The result should be every line in the material below containing the string "production".

> The records:

-=-=-=-=-

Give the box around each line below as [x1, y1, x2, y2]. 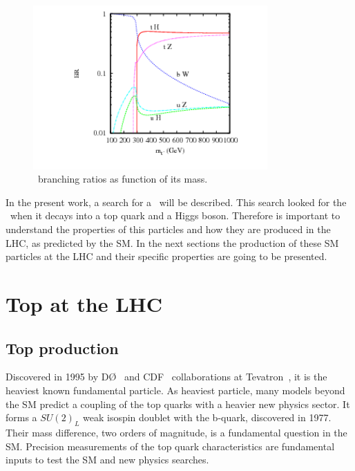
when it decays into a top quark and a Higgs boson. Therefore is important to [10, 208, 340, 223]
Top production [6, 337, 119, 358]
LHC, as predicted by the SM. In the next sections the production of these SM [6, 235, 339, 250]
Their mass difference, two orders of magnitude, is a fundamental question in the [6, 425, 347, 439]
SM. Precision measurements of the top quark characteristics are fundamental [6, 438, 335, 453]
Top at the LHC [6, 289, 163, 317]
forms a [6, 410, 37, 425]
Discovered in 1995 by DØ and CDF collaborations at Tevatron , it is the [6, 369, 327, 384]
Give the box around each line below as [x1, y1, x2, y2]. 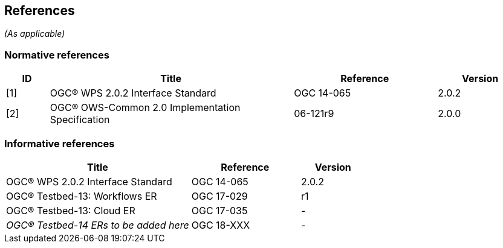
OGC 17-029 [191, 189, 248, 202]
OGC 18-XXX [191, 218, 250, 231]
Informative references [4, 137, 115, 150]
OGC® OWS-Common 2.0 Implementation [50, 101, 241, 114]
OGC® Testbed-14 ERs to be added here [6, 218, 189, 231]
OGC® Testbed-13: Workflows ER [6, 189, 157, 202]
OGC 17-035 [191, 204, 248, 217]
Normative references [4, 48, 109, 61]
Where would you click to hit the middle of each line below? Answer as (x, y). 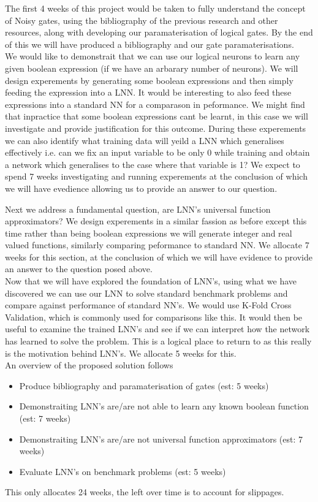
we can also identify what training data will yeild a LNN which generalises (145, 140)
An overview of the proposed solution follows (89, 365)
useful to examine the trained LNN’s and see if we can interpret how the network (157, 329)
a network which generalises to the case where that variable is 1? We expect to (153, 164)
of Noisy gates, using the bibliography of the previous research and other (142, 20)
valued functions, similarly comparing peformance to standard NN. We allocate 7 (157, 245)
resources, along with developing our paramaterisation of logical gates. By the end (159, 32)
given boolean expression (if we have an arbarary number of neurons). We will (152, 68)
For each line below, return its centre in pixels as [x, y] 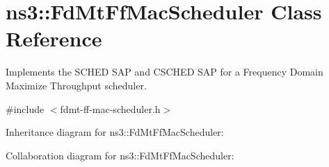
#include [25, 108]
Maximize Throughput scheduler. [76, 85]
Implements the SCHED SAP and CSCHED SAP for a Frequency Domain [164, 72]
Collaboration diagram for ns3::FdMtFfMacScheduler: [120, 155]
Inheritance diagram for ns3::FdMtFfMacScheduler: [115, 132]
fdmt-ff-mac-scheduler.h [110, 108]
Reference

-=-=-=-=-

> Answer box:
Top production [6, 337, 119, 358]
LHC, as predicted by the SM. In the next sections the production of these SM [6, 235, 339, 250]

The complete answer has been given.